(Entries taken from a collection)
==================================================

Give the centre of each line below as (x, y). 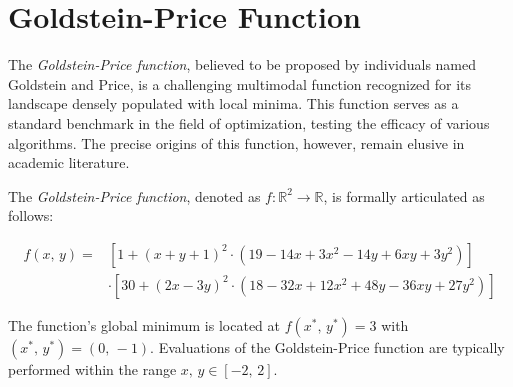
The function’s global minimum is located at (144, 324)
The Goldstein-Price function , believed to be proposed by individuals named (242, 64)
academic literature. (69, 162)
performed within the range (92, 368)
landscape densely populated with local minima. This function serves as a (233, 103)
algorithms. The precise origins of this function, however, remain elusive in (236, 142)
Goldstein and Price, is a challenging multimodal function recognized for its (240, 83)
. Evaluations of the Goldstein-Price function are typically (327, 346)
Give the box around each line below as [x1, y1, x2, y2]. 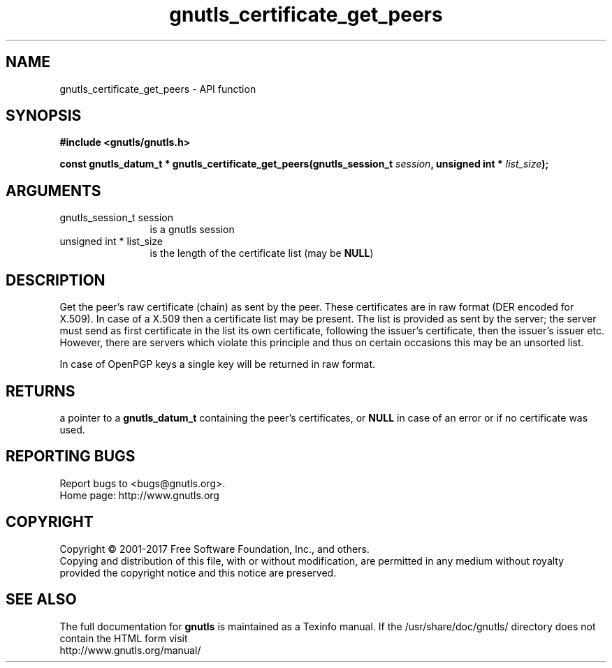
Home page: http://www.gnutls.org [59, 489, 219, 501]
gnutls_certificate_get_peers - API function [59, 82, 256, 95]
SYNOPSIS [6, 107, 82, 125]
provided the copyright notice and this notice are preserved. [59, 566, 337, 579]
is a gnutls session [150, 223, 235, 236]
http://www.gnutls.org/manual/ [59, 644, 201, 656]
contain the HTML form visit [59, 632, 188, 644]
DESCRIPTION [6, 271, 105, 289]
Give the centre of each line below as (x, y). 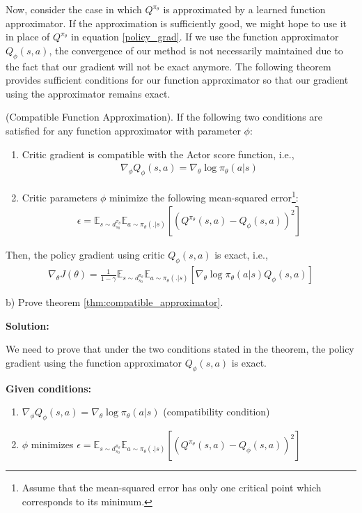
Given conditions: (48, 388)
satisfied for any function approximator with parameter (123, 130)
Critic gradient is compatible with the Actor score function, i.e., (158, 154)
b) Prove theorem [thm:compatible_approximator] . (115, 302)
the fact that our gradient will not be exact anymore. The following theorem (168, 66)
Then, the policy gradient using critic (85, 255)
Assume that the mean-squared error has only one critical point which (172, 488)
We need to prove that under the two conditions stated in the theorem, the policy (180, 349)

==================================================

▶ [DIRECTIONS]:
Copy out the lines above unchanged. Skip the images.

▶ [RESPONSE BOX]:
Give the centre of each line below as (x, y). 
The function’s global minimum is located at (144, 324)
The Goldstein-Price function , believed to be proposed by individuals named (242, 64)
academic literature. (69, 162)
performed within the range (92, 368)
landscape densely populated with local minima. This function serves as a (233, 103)
algorithms. The precise origins of this function, however, remain elusive in (236, 142)
Goldstein and Price, is a challenging multimodal function recognized for its (240, 83)
. Evaluations of the Goldstein-Price function are typically (327, 346)
Give the box around each line below as [x1, y1, x2, y2]. 
Home page: http://www.gnutls.org [59, 489, 219, 501]
gnutls_certificate_get_peers - API function [59, 82, 256, 95]
SYNOPSIS [6, 107, 82, 125]
provided the copyright notice and this notice are preserved. [59, 566, 337, 579]
is a gnutls session [150, 223, 235, 236]
http://www.gnutls.org/manual/ [59, 644, 201, 656]
contain the HTML form visit [59, 632, 188, 644]
DESCRIPTION [6, 271, 105, 289]
Give the centre of each line below as (x, y). 
Given conditions: (48, 388)
satisfied for any function approximator with parameter (123, 130)
Critic gradient is compatible with the Actor score function, i.e., (158, 154)
b) Prove theorem [thm:compatible_approximator] . (115, 302)
the fact that our gradient will not be exact anymore. The following theorem (168, 66)
Then, the policy gradient using critic (85, 255)
Assume that the mean-squared error has only one critical point which (172, 488)
We need to prove that under the two conditions stated in the theorem, the policy (180, 349)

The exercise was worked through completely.